Tania: Adharma is the only thing that makes me angry. Getting to the reason for my writing to you, a mummy and a nonna, with knowledge. I told a friend of mine about how I befriended a seven-year-old and he did as I bid, he was so compliant. (Absolutely not coca cola nor big mac on my watch). Charming! Well she said, ‘Yeah when you are not the mum! ‘
Well my mum had no problem with her two children. We did as we were told.
What can I say to my friend on how to ask her daughter firmly, so that she can perhaps have her do as she is bid? Or is it just their story and so let it be? I can help her as a helper. Children and the young are the future as they say. I never wanted one of my own. Not my dharma. So, it would be good to help a fellow traveller now that I am able.
Sundari: Trying to help raise someone else’s child is not advisable, unless is specifically requested from the mother. It’s not our place to interfere with anyone else’s karma and it will not be welcomed, especially since you have never been a mum. Even being a mum, I must observe my place when it comes to how my daughter and her husband raise their kids. It’s not hard for me because they are wonderful parents and doing a great job. But even so on rare occasions I can see mistakes they make but keep quiet, unless it is appropriate for me to say something. My daughter is mostly very receptive to my input, but I tread carefully all the same.
It may well not be that your friend will not take kindly to your input, however well intentioned. It all depends on what kind of friendship you have with her. It is hard to be the observer when we can see situations that injure others, but we must remember there are no others. Everyone has the karma they have curtesy of Isvara. We cannot save of fix anyone because the world is not real. All the same, if it’s your karma to help, then help. We can make a huge difference by giving of our love and attention without attachment to results. Karma yoga!
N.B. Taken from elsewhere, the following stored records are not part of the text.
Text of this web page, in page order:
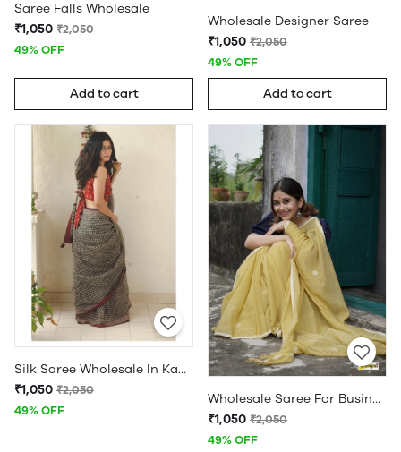
Saree Falls Wholesale
₹1,050 ₹2,050
49% OFF
Add to cart
Wholesale Designer Saree
₹1,050 ₹2,050
49% OFF
Add to cart
Silk Saree Wholesale In Kanchipuram
₹1,050 ₹2,050
49% OFF
Wholesale Saree For Business
₹1,050 ₹2,050
49% OFF
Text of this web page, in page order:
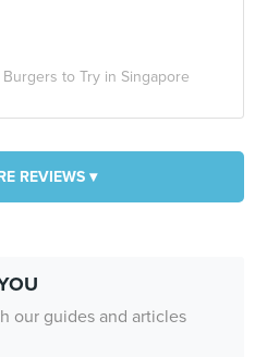
Burgers to Try in Singapore
REVIEWS ▾
our guides and articles
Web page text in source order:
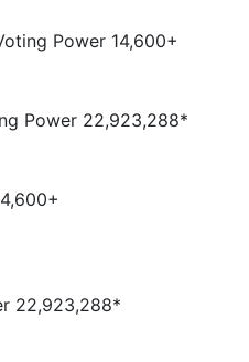
Power 14,600+
Power 22,923,288*
22,923,288*
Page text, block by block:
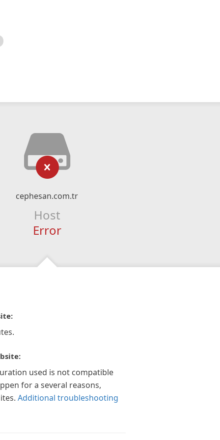
cephesan.com.tr
Host
Error
used is not compatible
for a several reasons,
Additional troubleshooting
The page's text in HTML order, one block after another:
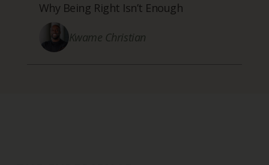
Why Being Right Isn’t Enough
Kwame Christian
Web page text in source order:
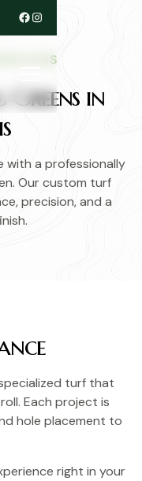
in
with a professionally
Our custom turf
precision, and a
turf that
Each project is
hole placement to
right in your
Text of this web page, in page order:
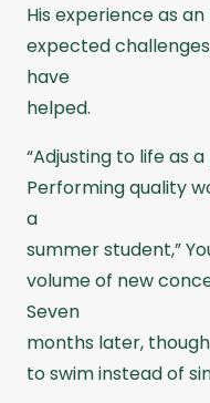
His experience as
expected
have
helped.
“Adjusting to life as
Performing quality
a
summer student,”
volume of new
Seven
months later,
to swim instead of
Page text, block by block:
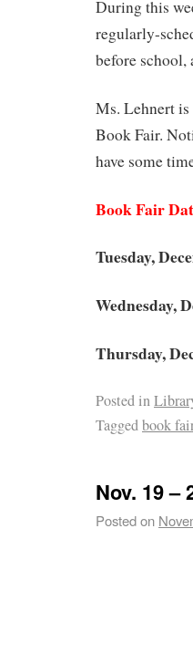
During this
regularly-
before school,
Ms. Lehnert
Book Fair.
have some
Book Fair
Tuesday,
Wednesday,
Thursday,
Posted in
Taggedbook fair
Nov. 19 –
Posted on
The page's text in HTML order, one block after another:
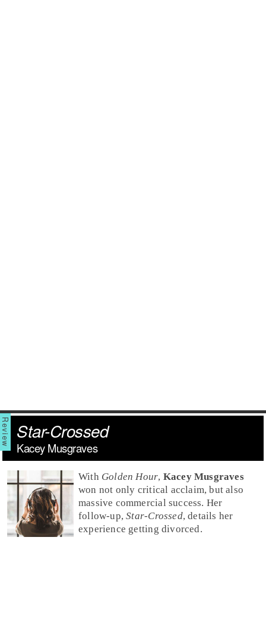
Star-Crossed
Kacey Musgraves
With Golden Hour, Kacey Musgraves
won not only critical acclaim, but also
massive commercial success. Her
follow-up,Star-Crossed, details her
experience getting divorced.
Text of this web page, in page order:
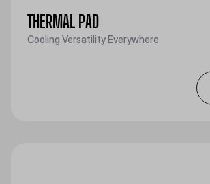
THERMAL PAD
Cooling Versatility Everywhere
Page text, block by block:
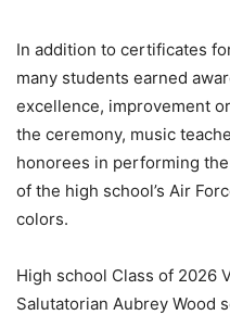
In addition to certificates
many students earned
excellence, improvement
the ceremony, music
honorees in performing
of the high school’s Air
colors.
High school Class of 2026
Salutatorian Aubrey Wood
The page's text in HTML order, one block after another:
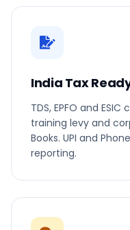
India Tax
TDS, EPFO and
training levy and
Books. UPI and
reporting.
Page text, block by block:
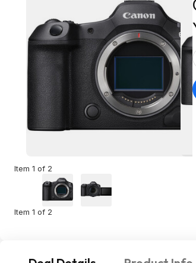
Item 1 of 2
Item 1 of 2
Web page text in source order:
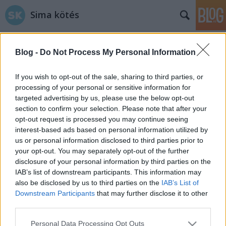
Blog - Do Not Process My Personal Information
If you wish to opt-out of the sale, sharing to third parties, or
processing of your personal or sensitive information for
targeted advertising by us, please use the below opt-out
section to confirm your selection. Please note that after your
opt-out request is processed you may continue seeing
interest-based ads based on personal information utilized by
us or personal information disclosed to third parties prior to
your opt-out. You may separately opt-out of the further
disclosure of your personal information by third parties on the
IAB’s list of downstream participants. This information may
also be disclosed by us to third parties on the IAB’s List of
Downstream Participants that may further disclose it to other
Please note that this website/app uses one or more Google
Personal Data Processing Opt Outs
Sima kötés
Címkék »alátét
A poháralátét probléma
tökreköt •2014. május 25.
Eltökéltem, hogy kötök egy színes poháralátét
garnitúrát, amit majd elsősorban kültéri
(pontosabban erkélyi) iszogatásokkor fogunk
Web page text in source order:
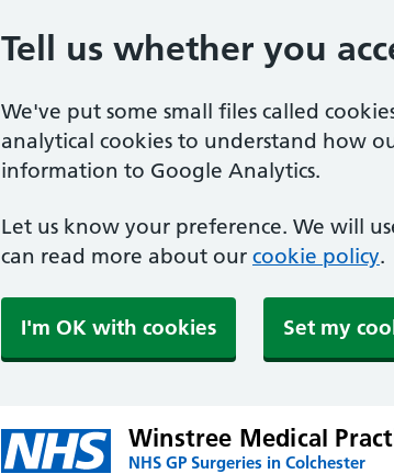
Tell us whether you
We've put some small files called
analytical cookies to understand how
information to Google Analytics.
Let us know your preference. We will
can read more about our cookie policy.
I'm OK with cookies Set my
Winstree Medical
NHS GP Surgeries in Colchester
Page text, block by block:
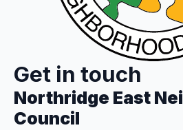
Get in touch
Northridge East
Council
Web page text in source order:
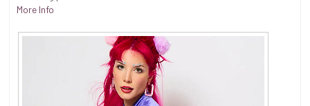
More Info
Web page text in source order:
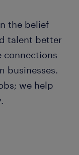
the belief
talent better
connections
businesses.
we help
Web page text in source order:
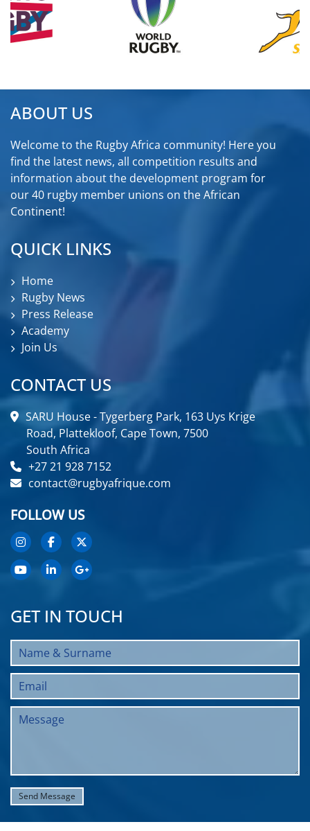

It may be acceptable to give your advice but remember that parents are touchy about advice from anyone. Parenting is such a tough job and it is easy, if not inevitable, to make mistakes. Nobody gets parenting perfectly right and discipline means different things to different people. Teaching by example is the highest form of teaching.
Tania: There really is not anything I want to do specifically, so am doing, well Isvara is ‘doing’ it. Whatever it is this jiva is ‘meant’ to do. Isvara’s desires are my desires. I don’t have any. The pandemic can finish off a few older jivas leaving the younger jivas more room and assuming I am to stick around as this jiva apparently, I can help the younger generation more. Who knows? As well as be happy hausfrau jiva. It is all good. With a secret addiction/pleasure of Vedanta.
Sundari: As the Self all desires are dharmic because there is no separation between you and Isvara. It is so great being a jiva when you know you are the Self. Things are so simple, even the gunas still do their thing. Nothing to do with you. Discrimination is constant and automatic. If it is possible to be addicted to your Self, then surely, that is the best addiction to have!